■ **Goal of the exercise**
In the data, find each line where the word "critical" appears and list that line.

Stored entries:
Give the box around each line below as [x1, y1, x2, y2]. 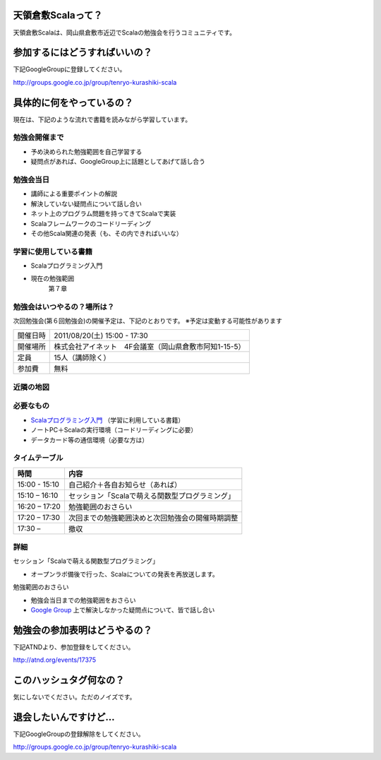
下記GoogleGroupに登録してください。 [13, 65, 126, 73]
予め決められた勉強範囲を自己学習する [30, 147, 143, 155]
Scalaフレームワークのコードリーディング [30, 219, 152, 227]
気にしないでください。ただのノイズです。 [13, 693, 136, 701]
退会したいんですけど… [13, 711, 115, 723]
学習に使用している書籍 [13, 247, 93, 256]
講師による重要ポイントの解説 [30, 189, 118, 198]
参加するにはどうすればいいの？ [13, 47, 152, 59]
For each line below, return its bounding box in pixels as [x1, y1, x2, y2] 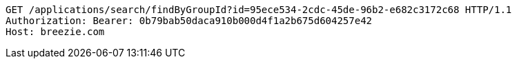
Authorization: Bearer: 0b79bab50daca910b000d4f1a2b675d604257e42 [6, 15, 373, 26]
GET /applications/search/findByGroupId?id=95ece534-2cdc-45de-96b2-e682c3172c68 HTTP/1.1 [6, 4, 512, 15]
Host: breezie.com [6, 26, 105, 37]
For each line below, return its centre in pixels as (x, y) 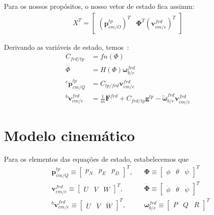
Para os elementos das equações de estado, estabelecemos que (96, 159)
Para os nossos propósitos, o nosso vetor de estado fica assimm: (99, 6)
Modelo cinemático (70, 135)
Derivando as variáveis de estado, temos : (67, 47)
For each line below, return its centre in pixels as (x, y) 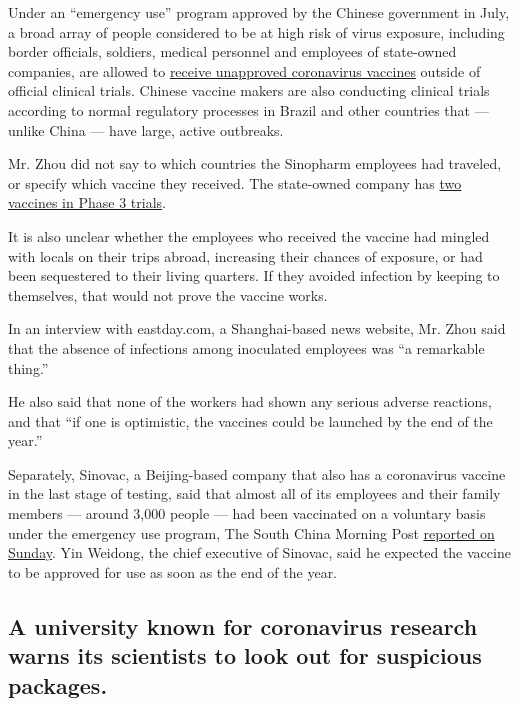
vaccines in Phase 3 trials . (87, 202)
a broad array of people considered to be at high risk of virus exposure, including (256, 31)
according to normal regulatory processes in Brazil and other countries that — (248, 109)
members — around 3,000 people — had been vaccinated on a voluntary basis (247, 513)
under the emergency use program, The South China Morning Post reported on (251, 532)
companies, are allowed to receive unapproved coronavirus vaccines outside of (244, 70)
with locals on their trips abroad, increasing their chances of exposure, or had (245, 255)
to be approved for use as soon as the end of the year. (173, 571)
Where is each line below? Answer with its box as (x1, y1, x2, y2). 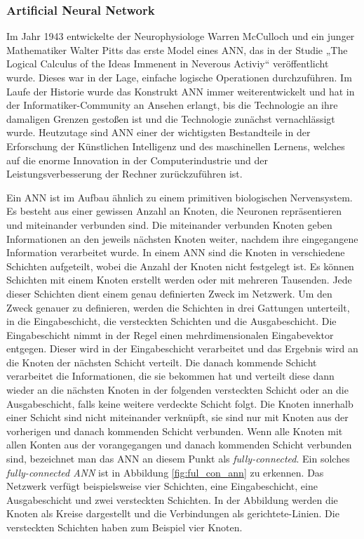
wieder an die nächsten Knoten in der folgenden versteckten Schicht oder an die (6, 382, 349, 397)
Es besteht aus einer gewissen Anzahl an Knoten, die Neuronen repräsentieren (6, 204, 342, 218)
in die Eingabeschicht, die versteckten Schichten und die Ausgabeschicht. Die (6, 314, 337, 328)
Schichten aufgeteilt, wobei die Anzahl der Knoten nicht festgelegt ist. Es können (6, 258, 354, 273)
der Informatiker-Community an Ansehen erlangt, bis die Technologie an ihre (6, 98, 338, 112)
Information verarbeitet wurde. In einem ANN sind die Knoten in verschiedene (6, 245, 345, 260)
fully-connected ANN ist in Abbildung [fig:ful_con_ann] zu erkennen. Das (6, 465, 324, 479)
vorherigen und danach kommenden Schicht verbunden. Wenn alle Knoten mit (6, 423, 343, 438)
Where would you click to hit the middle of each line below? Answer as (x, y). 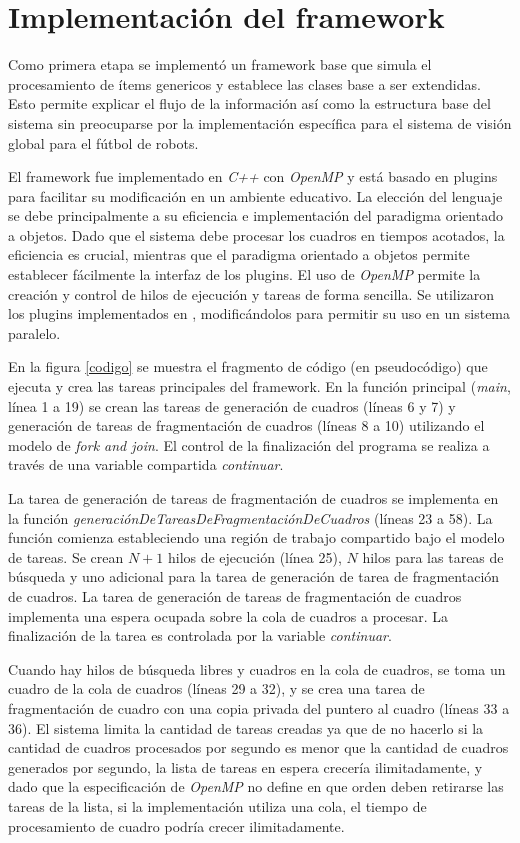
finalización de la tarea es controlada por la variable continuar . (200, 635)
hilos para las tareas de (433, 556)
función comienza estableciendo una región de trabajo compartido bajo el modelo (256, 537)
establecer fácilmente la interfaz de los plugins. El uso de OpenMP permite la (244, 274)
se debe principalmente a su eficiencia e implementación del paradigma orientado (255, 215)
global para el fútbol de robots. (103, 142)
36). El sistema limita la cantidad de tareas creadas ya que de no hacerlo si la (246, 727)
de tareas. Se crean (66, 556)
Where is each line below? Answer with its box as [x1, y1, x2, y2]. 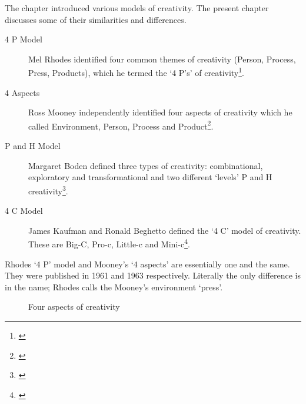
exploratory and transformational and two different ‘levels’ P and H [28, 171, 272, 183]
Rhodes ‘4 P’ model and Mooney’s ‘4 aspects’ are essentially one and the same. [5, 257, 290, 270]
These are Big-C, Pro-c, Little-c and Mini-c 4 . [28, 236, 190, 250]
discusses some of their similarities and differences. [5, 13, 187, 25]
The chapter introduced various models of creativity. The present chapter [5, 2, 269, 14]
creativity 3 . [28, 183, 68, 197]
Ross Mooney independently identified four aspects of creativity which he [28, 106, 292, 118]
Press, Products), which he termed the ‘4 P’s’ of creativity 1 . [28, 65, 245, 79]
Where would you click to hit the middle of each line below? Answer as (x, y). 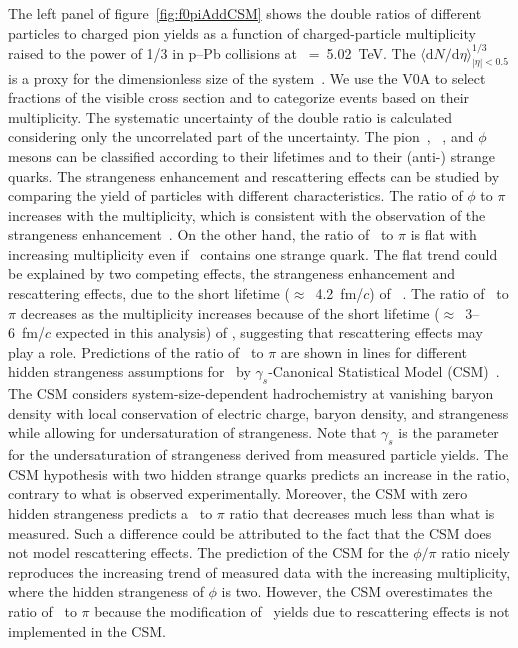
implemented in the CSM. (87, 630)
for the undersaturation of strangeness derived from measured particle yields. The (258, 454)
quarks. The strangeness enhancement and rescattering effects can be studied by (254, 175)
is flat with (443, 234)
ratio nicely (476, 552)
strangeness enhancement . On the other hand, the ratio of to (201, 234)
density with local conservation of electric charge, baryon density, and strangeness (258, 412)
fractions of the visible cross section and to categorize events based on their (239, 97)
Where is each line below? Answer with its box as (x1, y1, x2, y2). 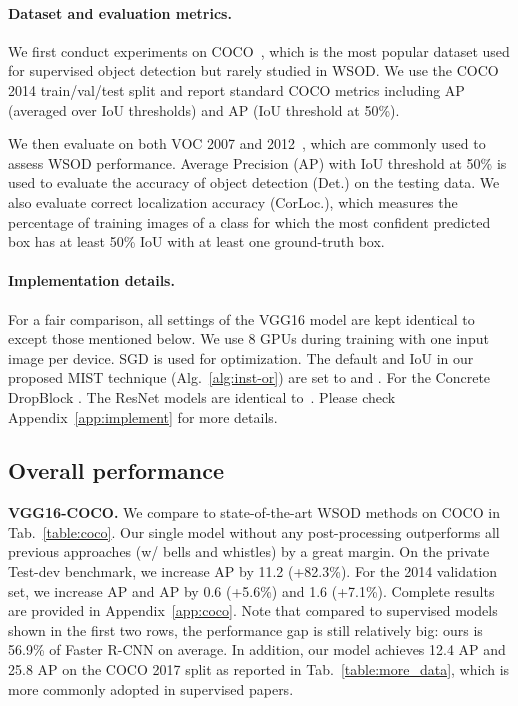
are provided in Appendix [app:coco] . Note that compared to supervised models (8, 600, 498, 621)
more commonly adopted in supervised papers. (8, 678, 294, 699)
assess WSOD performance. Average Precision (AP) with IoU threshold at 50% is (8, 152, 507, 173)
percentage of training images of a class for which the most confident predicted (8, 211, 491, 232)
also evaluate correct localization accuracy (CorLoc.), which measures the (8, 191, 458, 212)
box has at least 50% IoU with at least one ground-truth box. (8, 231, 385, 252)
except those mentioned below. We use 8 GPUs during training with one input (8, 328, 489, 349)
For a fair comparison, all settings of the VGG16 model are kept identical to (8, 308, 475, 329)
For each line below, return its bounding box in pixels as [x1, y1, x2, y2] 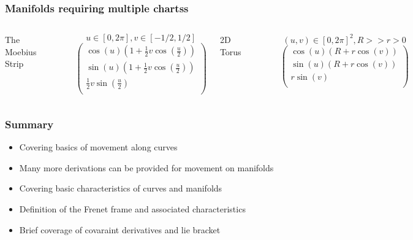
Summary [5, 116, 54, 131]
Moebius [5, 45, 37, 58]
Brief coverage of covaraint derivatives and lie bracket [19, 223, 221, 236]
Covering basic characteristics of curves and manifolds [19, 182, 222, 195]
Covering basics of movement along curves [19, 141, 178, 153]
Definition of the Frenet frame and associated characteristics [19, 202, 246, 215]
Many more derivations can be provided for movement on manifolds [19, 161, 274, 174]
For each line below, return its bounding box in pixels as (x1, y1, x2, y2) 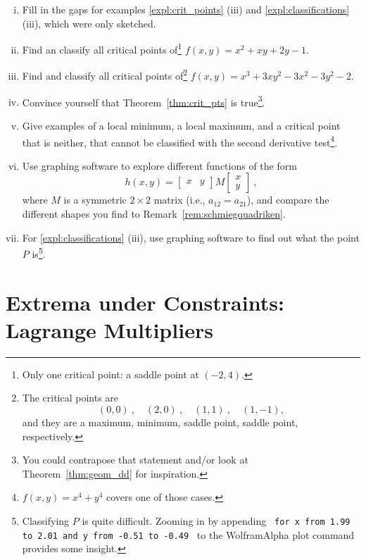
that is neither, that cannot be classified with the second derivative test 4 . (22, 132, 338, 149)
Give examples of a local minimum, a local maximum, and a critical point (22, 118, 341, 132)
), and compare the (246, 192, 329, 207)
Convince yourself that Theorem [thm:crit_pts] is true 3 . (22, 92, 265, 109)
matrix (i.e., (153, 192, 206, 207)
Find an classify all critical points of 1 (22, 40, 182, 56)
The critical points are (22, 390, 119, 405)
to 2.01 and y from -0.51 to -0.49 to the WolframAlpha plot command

■ **Task result**
Give examples of a local minimum, a local maximum, and a critical point (22, 118, 341, 132)
Find an classify all critical points of 1 (22, 40, 182, 56)
The critical points are (22, 390, 119, 405)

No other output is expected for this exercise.